The best investment opportunities are in emerging neighborhoods like Mikocheni, Kariakoo, and Kigamboni where property prices remain moderate but rental demand is strong from professionals and expatriates.
Property Type | Average Rental Yield | Best Areas |
---|---|---|
Apartments (1-3 bed) | 6-8% | Masaki, Oyster Bay, Upanga |
Short-term Rentals | 10-12% | City Center, Tourist Areas |
Houses & Villas | 5-7% | Bahari Beach, Salasala |
Commercial Units | 8-12% | Kariakoo, Upanga |
Emerging Areas | 7-9% | Mikocheni, Sinza, Kigamboni |
Budget Areas | 5-6% | Mbagala, Outskirts |


What property types offer the best rental returns in Dar es Salaam?
Apartments deliver the strongest rental yields in Dar es Salaam, averaging 6-8% in central districts like Masaki, Oyster Bay, and Upanga.
Short-term rental apartments can achieve yields of 10-12% when properly managed, especially in tourist areas and business districts. These properties require active management but offer significantly higher returns than traditional long-term rentals.
Commercial units including offices and retail spaces generate yields of 8-12%, particularly in mixed-use buildings in Kariakoo and Upanga where demand from businesses remains consistently strong.
Standalone houses and villas typically yield 5-7%, with luxury beachfront properties in Bahari Beach and Salasala at the lower end due to higher purchase prices. Budget houses in suburban areas like Mbezi Mwisho offer similar yields but with lower total investment requirements.
Serviced apartments targeting expatriates and business travelers can reach 12% yields but demand professional management and higher maintenance standards.
Which neighborhoods deliver the highest and lowest rental yields?
Neighborhood | Rental Yield Range | Property Type Focus |
---|---|---|
Mikocheni, Sinza, Kariakoo | 7-9% | Mid-range apartments, emerging areas |
Masaki, Oyster Bay, Upanga | 6-9% | Premium expat housing, stable tenants |
Kigamboni, Tegeta, Ubungo | 6-8% | Affordable housing, strong appreciation |
Bahari Beach, Salasala | 5-7% | Luxury houses, high investment required |
Mbagala (outskirts) | 5-6% | Budget properties, lower demand |
How does property size affect rental yields in the city?
Smaller units under 50 square meters command higher rents per square meter but generate lower total rental income.
These compact properties appeal to young professionals and students who prioritize location over space, creating strong demand in central areas. The higher price per square meter translates to premium rental rates but requires careful market positioning.
Mid-size properties between 75-150 square meters offer the best balance of purchase price and rental income potential. These units attract families and expatriate professionals willing to pay steady rents for comfortable living spaces.

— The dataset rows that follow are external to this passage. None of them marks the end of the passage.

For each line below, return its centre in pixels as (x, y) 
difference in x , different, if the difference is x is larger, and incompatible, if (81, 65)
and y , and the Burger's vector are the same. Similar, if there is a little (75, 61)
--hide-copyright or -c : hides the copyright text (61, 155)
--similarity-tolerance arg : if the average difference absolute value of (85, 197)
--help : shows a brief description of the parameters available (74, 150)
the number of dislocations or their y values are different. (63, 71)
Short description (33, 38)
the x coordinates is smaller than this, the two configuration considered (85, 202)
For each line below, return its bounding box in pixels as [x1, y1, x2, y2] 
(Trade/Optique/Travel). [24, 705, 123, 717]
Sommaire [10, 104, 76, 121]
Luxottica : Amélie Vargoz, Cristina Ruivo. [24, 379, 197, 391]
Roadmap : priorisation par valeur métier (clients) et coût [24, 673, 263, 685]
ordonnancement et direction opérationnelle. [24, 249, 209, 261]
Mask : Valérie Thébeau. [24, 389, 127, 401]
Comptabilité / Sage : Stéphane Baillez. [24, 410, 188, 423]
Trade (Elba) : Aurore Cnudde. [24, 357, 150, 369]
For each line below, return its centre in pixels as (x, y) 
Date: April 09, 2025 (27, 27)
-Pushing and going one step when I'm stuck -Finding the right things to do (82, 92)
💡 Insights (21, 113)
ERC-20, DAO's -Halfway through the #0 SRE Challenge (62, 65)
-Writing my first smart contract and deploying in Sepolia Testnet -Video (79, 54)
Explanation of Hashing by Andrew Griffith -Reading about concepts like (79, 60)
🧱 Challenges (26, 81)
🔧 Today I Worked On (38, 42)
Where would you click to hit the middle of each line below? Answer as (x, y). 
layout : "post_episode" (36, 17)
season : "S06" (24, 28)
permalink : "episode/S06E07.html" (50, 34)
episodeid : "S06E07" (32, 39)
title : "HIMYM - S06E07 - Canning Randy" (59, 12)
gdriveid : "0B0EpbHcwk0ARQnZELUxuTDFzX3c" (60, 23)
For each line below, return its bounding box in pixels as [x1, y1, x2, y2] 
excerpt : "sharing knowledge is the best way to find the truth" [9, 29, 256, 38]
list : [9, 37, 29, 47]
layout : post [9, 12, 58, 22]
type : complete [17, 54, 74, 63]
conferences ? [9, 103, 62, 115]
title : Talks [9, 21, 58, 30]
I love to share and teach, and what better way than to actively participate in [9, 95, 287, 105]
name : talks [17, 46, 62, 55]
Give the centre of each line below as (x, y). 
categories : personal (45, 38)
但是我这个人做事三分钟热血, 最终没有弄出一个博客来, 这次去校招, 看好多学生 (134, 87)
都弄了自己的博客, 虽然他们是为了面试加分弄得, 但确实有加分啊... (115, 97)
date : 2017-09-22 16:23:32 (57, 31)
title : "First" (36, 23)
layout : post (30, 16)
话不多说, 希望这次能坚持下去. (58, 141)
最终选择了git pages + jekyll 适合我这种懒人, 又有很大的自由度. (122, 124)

Larger properties over 200 square meters typically show lower yields due to higher total investment costs and a smaller pool of tenants who can afford premium rents. These properties often target corporate leases or wealthy expatriate families.
Market saturation in the luxury segment means larger properties face more competition and longer vacancy periods, further impacting overall yields.
What are average property purchase prices including all fees across different areas?
City center apartments average $1,200 per square meter with total property prices ranging from $100,000 to $440,000 depending on size and specific location.
Suburban apartments cost approximately $625 per square meter, with complete properties priced between $36,000 and $190,000. These areas offer significant value for investors seeking lower entry points.
Luxury areas like Masaki and Oyster Bay command $3,000+ per square meter, with premium properties starting at $190,000 and extending beyond $500,000 for exceptional units.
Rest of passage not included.